Rumah Hadian
“kang, si Ati sudah beli mobil baru
Si Ita juga sudah punya perhiasan mahal”
Huruf-huruf berceceran di atas mesin ketik
Ia menenangkan
“ya sudah, besok-besok kita beli rumah yang lebih besar, ya”
“serius kang?”
“iya janji”, senyumnya.
Hari demi hari
Ia semakin betah menjadi pengarang, hatiku tak tega melihatnya begadang dari siang ke subuh, dari subuh ke siang.
Mesin ketiknya pun mulai sakit-sakitan
Sesekali mengaduh dan melenguh panjang.
Suatu larut, aku menyandar di pundaknya
Tercium bau ketiak yang menyengat
Kusentuh rambut gondrongnya yang berantakan, aku berbisik pelan
“sudah kang, jangan memaksakan diri”
Ia mencium bibirku dan berkata
“aku hanya ingin memberikan kebahagiaan pada kekasih yang kucintai ini”
Aku terenyuh
Diam-diam dalam sajaknya, dia telah membuatkanku sebuah rumah besar di bawah langit hijau
Lampu benderang
menatap daun-daun yang melempai.
Sungguh demi apapun,
Aku menyesal menjadi peminta.

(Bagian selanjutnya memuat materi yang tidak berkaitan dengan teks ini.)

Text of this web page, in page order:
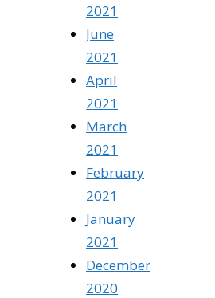
2021
June
2021
April
2021
March
2021
February
2021
January
2021
December
2020
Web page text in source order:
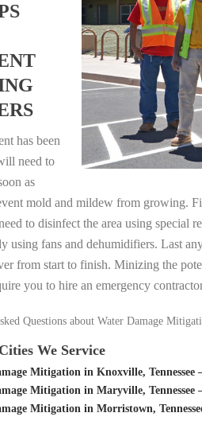
has been
need to
as
mold and mildew from growing.
to disinfect the area using special
using fans and dehumidifiers. Last
from start to finish. Minizing the
you to hire an emergency
Questions about Water Damage
We Service
Mitigation in Knoxville, Tennessee
Mitigation in Maryville, Tennessee
Mitigation in Morristown,
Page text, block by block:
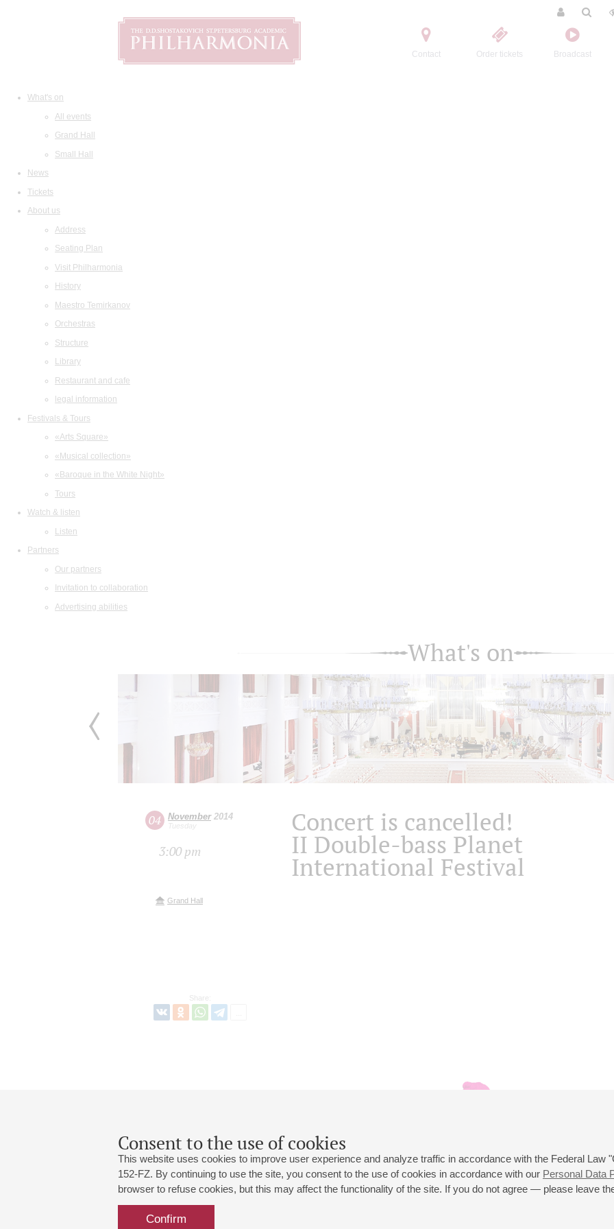
Contact Order tickets Broadcast
What's on
All events
Grand Hall
Small Hall
News
Tickets
About us
Address
Seating Plan
Visit Philharmonia
History
Maestro Temirkanov
Orchestras
Structure
Library
Restaurant and cafe
legal information
Festivals & Tours
«Arts Square»
«Musical collection»
«Baroque in the White Night»
Tours
Watch & listen
Listen
Partners
Our partners
Invitation to collaboration
Advertising abilities
Consent to the use of cookies
This website uses cookies to improve user experience and analyze traffic in accordance with the Federal Law
152-FZ. By continuing to use the site, you consent to the use of cookies in accordance with our Personal Data
browser to refuse cookies, but this may affect the functionality of the site. If you do not agree — please leave
Confirm
What's on
04 November2014
Tuesday
3:00 pm
Grand Hall
Share:
Concert is cancelled!
II Double-bass Planet
International Festival
Grand Hall:
191186, St. Petersburg, Mikhailovskaya st., 2
+7 (812) 240-01-00, +7 (812) 240-01-80
Small Hall:
Opening hours of the Grand Hall box office: 11 am to 8.30 pm
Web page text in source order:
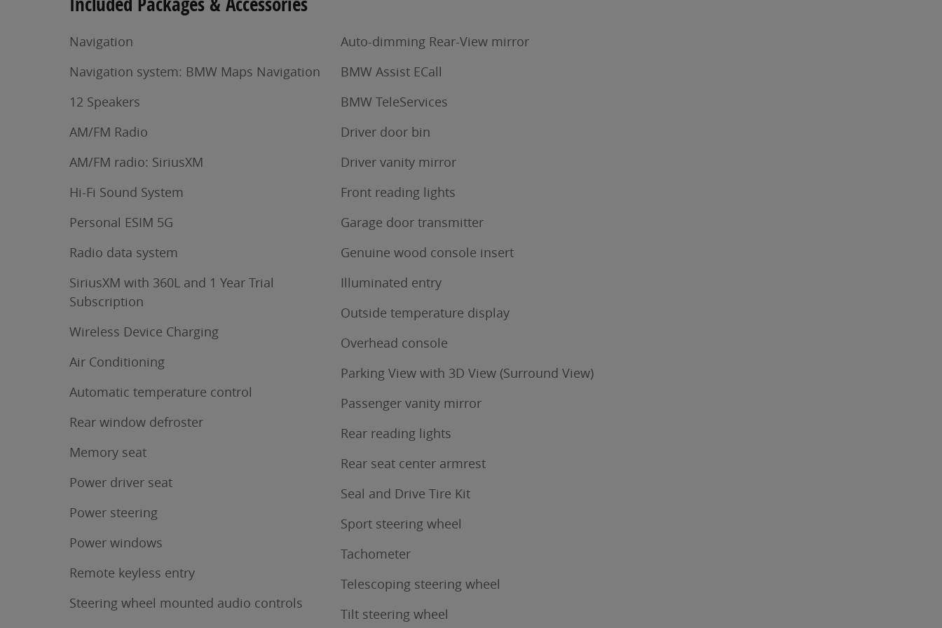
Navigation
Navigation system: BMW Maps Navigation
12 Speakers
AM/FM Radio
AM/FM radio: SiriusXM
Hi-Fi Sound System
Personal ESIM 5G
Radio data system
SiriusXM with 360L and 1 Year Trial
Subscription
Wireless Device Charging
Air Conditioning
Automatic temperature control
Rear window defroster
Memory seat
Power driver seat
Power steering
Power windows
Remote keyless entry
Steering wheel mounted audio controls
Auto-dimming Rear-View mirror
BMW Assist ECall
BMW TeleServices
Driver door bin
Driver vanity mirror
Front reading lights
Garage door transmitter
Genuine wood console insert
Illuminated entry
Outside temperature display
Overhead console
Parking View with 3D View (Surround View)
Passenger vanity mirror
Rear reading lights
Rear seat center armrest
Seal and Drive Tire Kit
Sport steering wheel
Tachometer
Telescoping steering wheel
Tilt steering wheel
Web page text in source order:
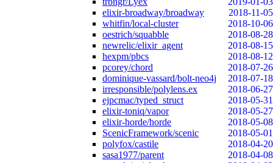
elixir-broadway/broadway
2018-11-05
whitfin/local-cluster
2018-10-06
oestrich/squabble
2018-08-28
newrelic/elixir_agent
2018-08-15
hexpm/pbcs
2018-08-12
pcorey/chord
2018-07-26
dominique-vassard/bolt-neo4j
2018-07-18
irresponsible/polylens.ex
2018-06-27
ejpcmac/typed_struct
2018-05-31
elixir-toniq/vapor
2018-05-27
elixir-horde/horde
2018-05-08
ScenicFramework/scenic
2018-05-01
polyfox/castile
2018-04-20
sasa1977/parent
2018-04-08
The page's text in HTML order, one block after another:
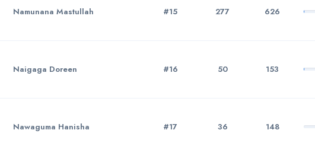
Namunana Mastullah #15 277 626
Naigaga Doreen #16 50 153
Nawaguma Hanisha #17 36 148
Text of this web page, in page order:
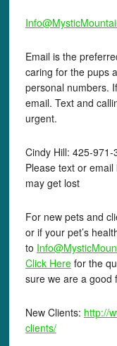
Email is the
caring for the pups
personal numbers.
email. Text and
urgent.
Cindy Hill: 425-971-
Please text or
may get lost
For new pets and
or if your pet’s
to
Click Herefor the
sure we are a good
New Clients: http://
clients/
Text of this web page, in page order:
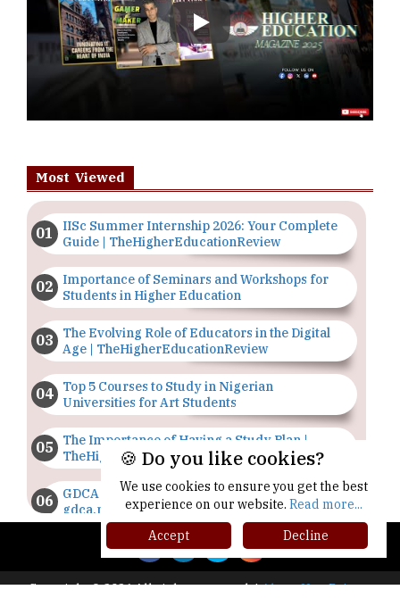
Play
Most Viewed
IISc Summer Internship 2026: Your Complete
Guide | TheHigherEducationReview
Importance of Seminars and Workshops for
Students in Higher Education
The Evolving Role of Educators in the Digital
Age | TheHigherEducationReview
Top 5 Courses to Study in Nigerian
Universities for Art Students
The Importance of Having a Study Plan |
TheHigherEducationReview
GDCA Result 2022 Declared On
gdca.maharashtra.gov.in |
TheHigherEducationReview
Where Are The Best Paid Hotel Management
Copyright © 2026 All rights reserved.|About Us Privacy
🍪 Do you like cookies?
We use cookies to ensure you get the best
experience on our website. Read more...
Accept
Decline
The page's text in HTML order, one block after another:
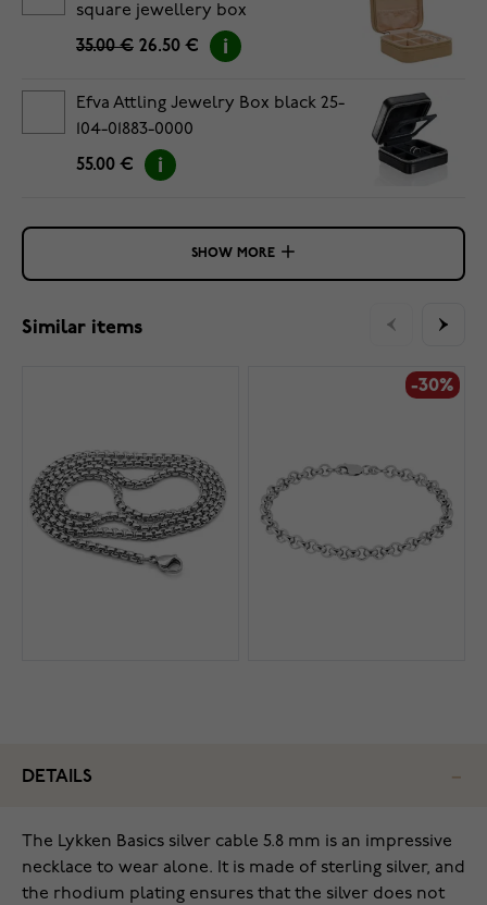
square jewellery box
35.00 € 26.50 €
Efva Attling Jewelry Box black 25-
104-01883-0000
55.00 €
SHOW MORE
Similar items
-30%
DETAILS
The Lykken Basics silver cable 5.8 mm is an impressive
necklace to wear alone. It is made of sterling silver, and
the rhodium plating ensures that the silver does not

Aku bersumpah untuk memeluknya, mendekapnya sampai habis usia.
Toilet, 2020
Malam Minggu
Hujan di malam minggu
Hujan dalam kepalaku
Aku berlari
Sembunyi
Menepi pada pohon-pohon
Tiba-tiba badai
Berkecamuk
Menghabisi seluruh masa lalu
Tinggal ingatan
Senyummu mekar
Di langit yang memudar
Awan tebal
Guntur dan petir menyambar
Aku kehilangan semua tentang
Tapi tidak dengan janjiku padamu
Untuk pulang sebelum habis malam minggu
Kamar mandi, 2020
Kipas Angin
Aku ingin kipas angin itu berputar ke kiri
Baling-balingnya menyangkut di perut
Dan gemuruh lebih menderu
Aku ingin kau sependapat denganku
Cukup jangan ke kanan
Kanan perlambang keberuntungan
Sesekali hidup perlu sial
Benar, bukan?
Sesekali tinggalkan otakmu
Biarkan mesin menolak bekerja
Akulah kejahatan
Akulah perempuan
Kamar mandi, 2020
Kaki Yang Terkilir
Kakimu terkilir
Di sebuah simpang yang basah
Air tak mengalir di rawa-rawa
Tak di langit
Tak di akar pohon
Tak di matamu
Hatimu cedera
Kesedihan menggelinding seperti bola salju begitu saja
Serba tiba-tiba
Pagi tadi kau mengaduh sakit
Berkali-kali kakimu terkilir
Dan diam-diam aku membukakanmu pintu
2020
Melayat
Ada yang berguguran dari ujung kerudung
Mawar putih dan tulip kuncup
Berceceran sepanjang pekuburan
Doa tabah bertebaran
Mengakrabi nisan-nisan
Kau seka yang berlinang di pelupuk
Dengan jari-jari sepi yang lentik
Ngilu
Dalam setiap ratap kelabu
“relakan, relakan yang pergi darimu”
Isak silu memenuhi semua penjuru
2020
Khossinah, kelahiran Sumenep, 20 Maret 2002. Aktif di Kelas Puisi Bekasi A. Beberapa puisinya dimuat di media massa dan antologi bersama, di antaranya : Surat Berdarah di antara Gelas Retak (2019), Kenangan (2018), Cinta karena cinta (2019), Creative Student Day (2020), Rantau “Dari Negeri Poci 10” (2020), Koran Radar Madura, Radar Cirebon, Minggu Post, Travesia, Mbludus dan Puisipedia.